Microsoft added single instance storage (SIS) to Exchange 2005 and has now removed it from Exchange 2010, ensuring that duplicated applications will be stored in all their redundant, space-gobbling glory on Exchange server's disks. Why has Microsoft made this apparently retrograde step? A Microsoft Social Technet entry reads: …
Colour me unimpressed
People using micros~1 software for internet email deserve everything they get.
They've got a point
I can't see this ever running into terabytes of wasted space. Microsoft have got a point - the single instance ratios have been declining for years; most of the time I rarely see this above 1:12 and and sometimes it's worse than 1:3 which is next to useless. It's becoming fairly clear that SIS isn't as useful as it was; Exchange can handle up to something like 50 databases per server. The computing power required to manage SIS is probably much more resource instensive than just adding extra storage. Besides which, SIS is of very little use to inbound Internet mail which is nearly all unique to users. It's probably a change for the better, overall.
"A Microsoft Social Technet entry reads: <snipped>"
That has no sense at all, doesn't matter if you have multiple tables or just one, if you have multiple copies of a mail you can't consider them as one because they probably are different (if you have twice a mail with exactly the same headers then you've got a problem).
I sorta agree with the assesment that cpu cycle for compression/decompression are more important than the few kb saved in an attachment, even when the tendency for morons to send huge word documents just to say that they will be at the meeting is taken into account. And I shall also point out that the smallest hard disk you can buy now is over 500 Gb (!)
Huge corporations with tens of thousands of users shouldn't run an Exponge server on an el-cheapo dell pc with few megabytes of disk, even with the duplication factored the server should have enough space to store all that crap.
hard disk size
"And I shall also point out that the smallest hard disk you can buy now is over 500 Gb (!)"
It's ironic that you talk about not basing Exchange on desktop PCs in one breath then talk about low end / desktop storage as if its the only option out there the next. (And you'd still be wrong, I think).
500Gb is actually quite a large size when you're talking about high performance/reliability enterprise disk storage based on interfaces other than SATA.
I just took delivery of a whole crate of 300GB 2.5" 10K RPM SAS drives, so yes, you can get smaller. (We use them in our SAN... )

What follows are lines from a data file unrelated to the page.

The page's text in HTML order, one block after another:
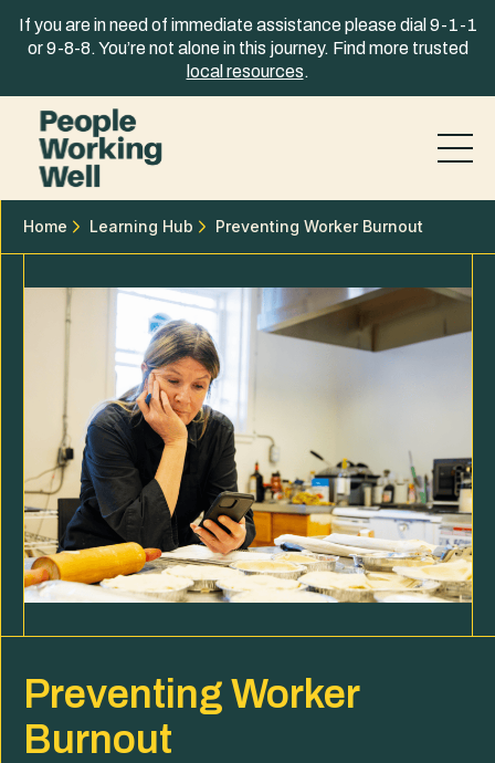
If you are in need of immediate assistance please dial 9-1-1
or 9-8-8. You’re not alone in this journey. Find more trusted
local resources.
Home Learning Hub Preventing Worker Burnout
Preventing Worker
Burnout
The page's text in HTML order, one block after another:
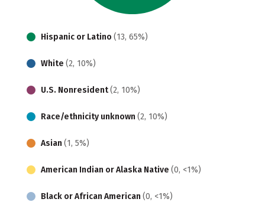
Hispanic or Latino (13, 65%)
White (2, 10%)
U.S. Nonresident(2, 10%)
Race/ethnicity unknown (2, 10%)
Asian (1, 5%)
American Indian or Alaska Native (0, <1%)
Black or African American (0, <1%)
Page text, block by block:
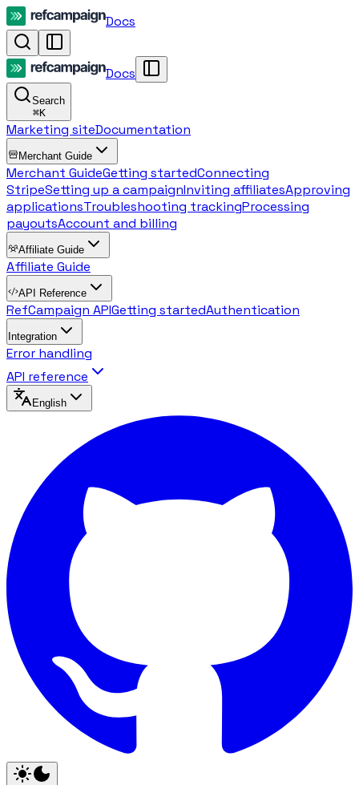
Docs
Docs
Search
⌘K
Marketing siteDocumentation
Merchant Guide
Merchant GuideGetting startedConnecting
StripeSetting up a campaignInviting affiliatesApproving
applicationsTroubleshooting trackingProcessing
payoutsAccount and billing
Affiliate Guide
Affiliate Guide
API Reference
RefCampaign APIGetting startedAuthentication
Integration
Error handling
API reference
English
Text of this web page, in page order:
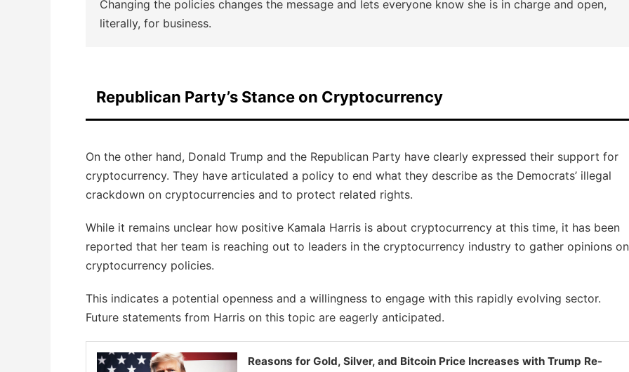
Changing the policies changes the message and lets everyone know she is in charge and open,
literally, for business.
Republican Party’s Stance on Cryptocurrency
On the other hand, Donald Trump and the Republican Party have clearly expressed their support for
cryptocurrency. They have articulated a policy to end what they describe as the Democrats’ illegal
crackdown on cryptocurrencies and to protect related rights.
While it remains unclear how positive Kamala Harris is about cryptocurrency at this time, it has been
reported that her team is reaching out to leaders in the cryptocurrency industry to gather opinions on
cryptocurrency policies.
This indicates a potential openness and a willingness to engage with this rapidly evolving sector.
Future statements from Harris on this topic are eagerly anticipated.
Reasons for Gold, Silver, and Bitcoin Price Increases with Trump Re-
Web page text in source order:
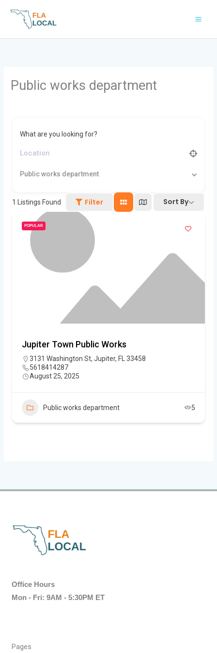
Public works department
What are you looking for?
Public works department
1 Listings Found Filter Sort By
POPULAR
Jupiter Town Public Works
3131 Washington St, Jupiter, FL 33458
5618414287
August 25, 2025
Public works department 5
Office Hours
Mon - Fri: 9AM - 5:30PM ET
Pages
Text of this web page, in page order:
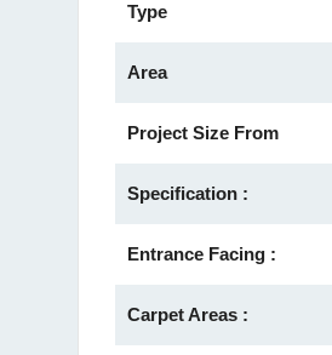
Type
Area
Project Size From
Specification :
Entrance Facing :
Carpet Areas :
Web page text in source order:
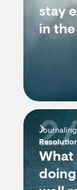
stay
in
What
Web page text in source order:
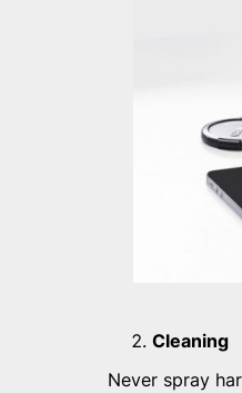
Cleaning
Never spray
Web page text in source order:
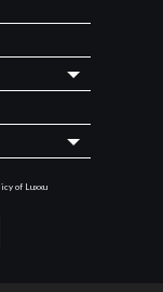
of Luxxu
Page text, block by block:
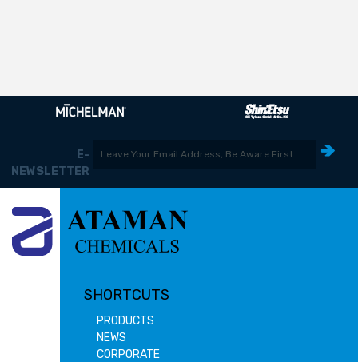
E-
NEWSLETTER
SHORTCUTS
PRODUCTS
NEWS
CORPORATE
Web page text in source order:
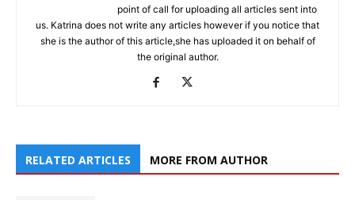
point of call for uploading all articles sent into
us. Katrina does not write any articles however if you notice that
she is the author of this article,she has uploaded it on behalf of
the original author.
RELATED ARTICLES MORE FROM AUTHOR
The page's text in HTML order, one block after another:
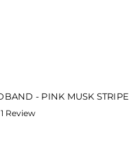
- PINK MUSK STRIPE
1 Review
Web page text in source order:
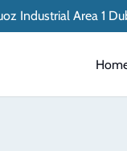
Industrial Area 1
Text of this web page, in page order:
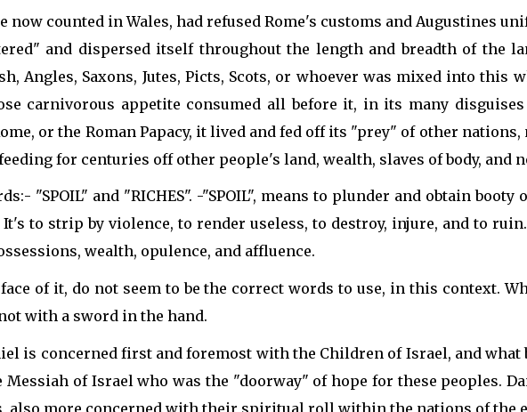
counted in Wales, had refused Rome's customs and Augustines
and dispersed itself throughout the length and breadth of the
Angles, Saxons, Jutes, Picts, Scots, or whoever was mixed into this
carnivorous appetite consumed all before it, in its many
or the Roman Papacy, it lived and fed off its "prey" of other
for centuries off other people's land, wealth, slaves of body, and
"SPOIL" and "RICHES". -"SPOIL", means to plunder and obtain
to strip by violence, to render useless, to destroy, injure, and to
wealth, opulence, and affluence.
of it, do not seem to be the correct words to use, in this context.
with a sword in the hand.
is concerned first and foremost with the Children of Israel, and
Messiah of Israel who was the "doorway" of hope for these peoples.
also more concerned with their spiritual roll within the nations of the
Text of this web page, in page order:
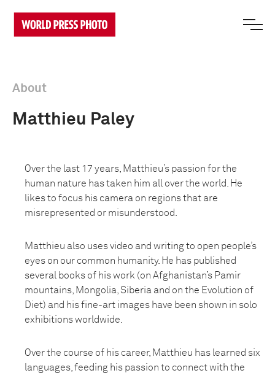
About
Matthieu Paley
Over the last 17 years, Matthieu’s passion for the
human nature has taken him all over the world. He
likes to focus his camera on regions that are
misrepresented or misunderstood.
Matthieu also uses video and writing to open people’s
eyes on our common humanity. He has published
several books of his work (on Afghanistan’s Pamir
mountains, Mongolia, Siberia and on the Evolution of
Diet) and his fine-art images have been shown in solo
exhibitions worldwide.
Over the course of his career, Matthieu has learned six
languages, feeding his passion to connect with the
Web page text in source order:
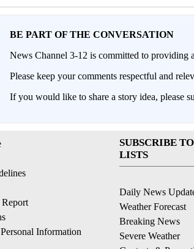
BE PART OF THE CONVERSATION
News Channel 3-12 is committed to providing
Please keep your comments respectful and
If you would like to share a story idea, please
Information
SUBSCRIBE
LISTS
Daily News
Weather Forecast
Breaking News
Severe Weather
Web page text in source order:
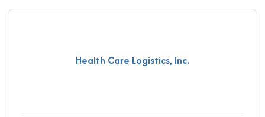
Health Care Logistics, Inc.
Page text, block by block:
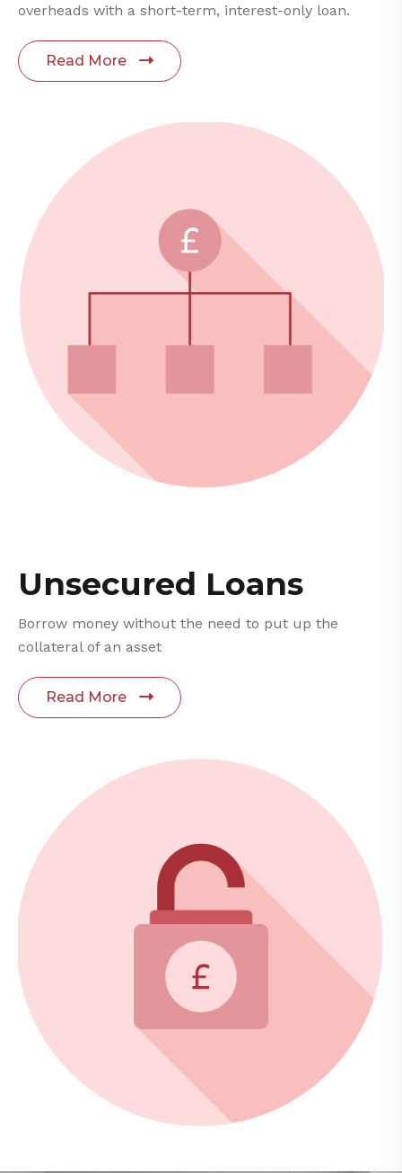
overheads with a short-term, interest-only loan.
Read More
Unsecured Loans
Borrow money without the need to put up the
collateral of an asset
Read More
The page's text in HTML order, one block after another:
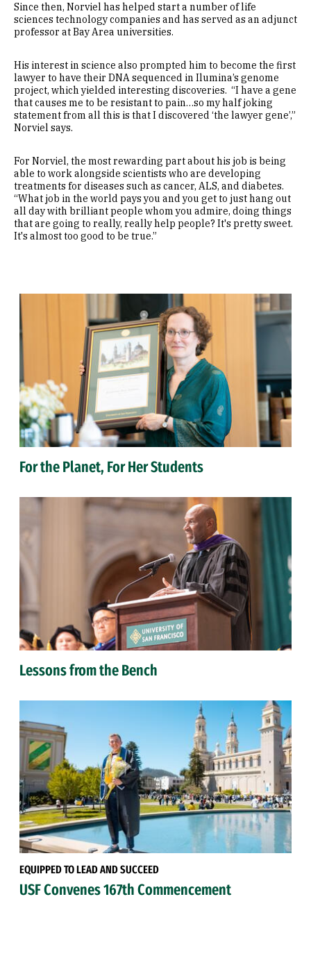
Since then, Norviel has helped start a number of life
sciences technology companies and has served as an adjunct
professor at Bay Area universities.
His interest in science also prompted him to become the first
lawyer to have their DNA sequenced in Ilumina’s genome
project, which yielded interesting discoveries. “I have a gene
that causes me to be resistant to pain…so my half joking
statement from all this is that I discovered ‘the lawyer gene’,”
Norviel says.
For Norviel, the most rewarding part about his job is being
able to work alongside scientists who are developing
treatments for diseases such as cancer, ALS, and diabetes.
“What job in the world pays you and you get to just hang out
all day with brilliant people whom you admire, doing things
that are going to really, really help people? It's pretty sweet.
It's almost too good to be true.”
For the Planet, For Her Students
Lessons from the Bench
EQUIPPED TO LEAD AND SUCCEED
USF Convenes 167th Commencement
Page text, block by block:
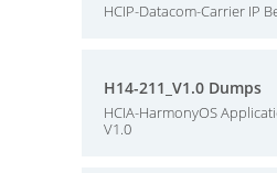
HCIP-Datacom-Carrier IP
H14-211_V1.0 Dumps
HCIA-HarmonyOS
V1.0
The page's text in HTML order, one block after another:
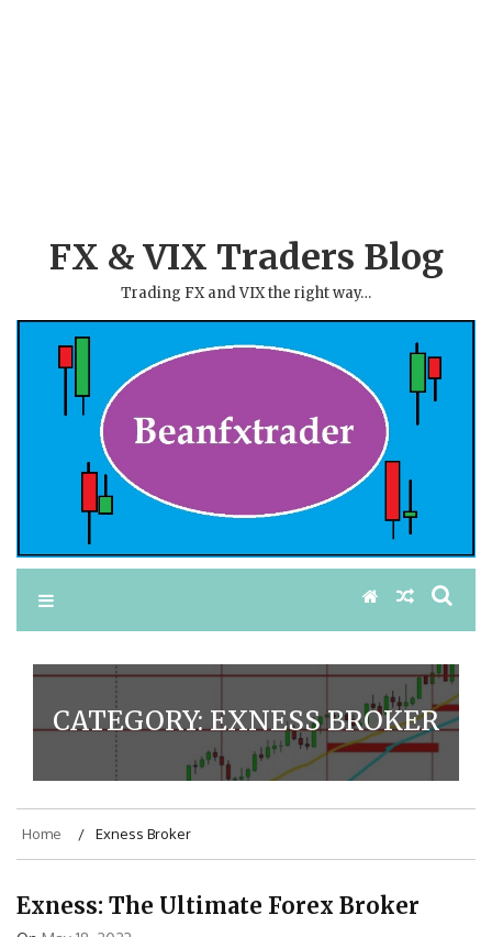
FX & VIX Traders Blog
Trading FX and VIX the right way…
CATEGORY:EXNESS BROKER
Home Exness Broker
Exness: The Ultimate Forex Broker
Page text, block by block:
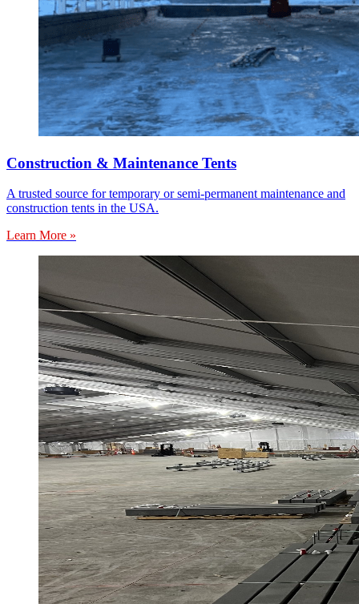
Construction & Maintenance Tents
A trusted source for temporary or semi-permanent maintenance and
construction tents in the USA.
Learn More »
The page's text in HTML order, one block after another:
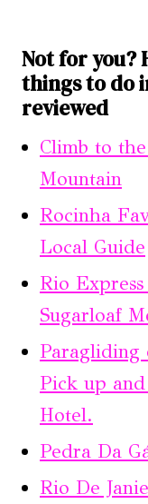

And the multiple email problem is connected to people sending the same mail to several recipients at the same time. (You are aware that you can write more than one address in the TO: Copy: and BCC: Fields, right? )
Maybe I've not kept sufficiently up to date on mail technology, but this doesn't sound good. This could make for substantial increases in the size of archive stores (e.g. Enterprise Vault), as they simply support the methods used by Exchange, such as SIS. Upgrading from 2007 to 2010 will result in a substantial increase in DB size, surely? Also, you'd need to configure more aggressive archiving to prevent an increase in the rate of consumption of storage. Naturally, this means more files will be subsequently retrieved from archive, resulting in higher utilisation of the archive. So your archive needs to be online-speed as well. No DVD archiving or anything. Do you think Netapp bosses are planning new Ferraris already?!
(Happy to be corrected by an Exchange specialist somewhere?)
What you are looking for here is a proper combination. Do not get more aggressive with your archiving since archives should not be looked at as a replacement of mail servers (more complimentary.) I think just about every archiving vendor out there does SIS independently, so look at it as a way to keep your more active data where it ought to be, and move the dormant stuff out to a lower TCO storage. Take advantage of the larger mailbox size to set a more realistic larger storage limit. This will have the effect of eliminating the end users' need to create PSTs, but you certainly should not look at this as a way to get all the PSTs back in. You could do that with your archive vendor, or just set an organizational policy to freeze them.
Realistically, you just want to be able to hold your Exchange servers to the size of their storage tank so to speak. Plan your DAGs with some realism, and get some help here if you are unsure. Depending on the mail profile of your organization, the DAS story might not be exactly what you are looking for. Balance this on the cost of the managing the storage, the risk of not noticing individual failures, and the current workload of staff. I commented lower on this topic.
Exchange Server 2005
There's an Exchange Server 2003 & an Exchange 2007, but no 2005. (There's an SQL 2005 though) - this Microsoft Blog post says SIS was added to Exchange 4.0 - http://msexchangeteam.com/archive/2008/02/08/448095.aspx
SIS has been de-emphasized in Exchange since 2007..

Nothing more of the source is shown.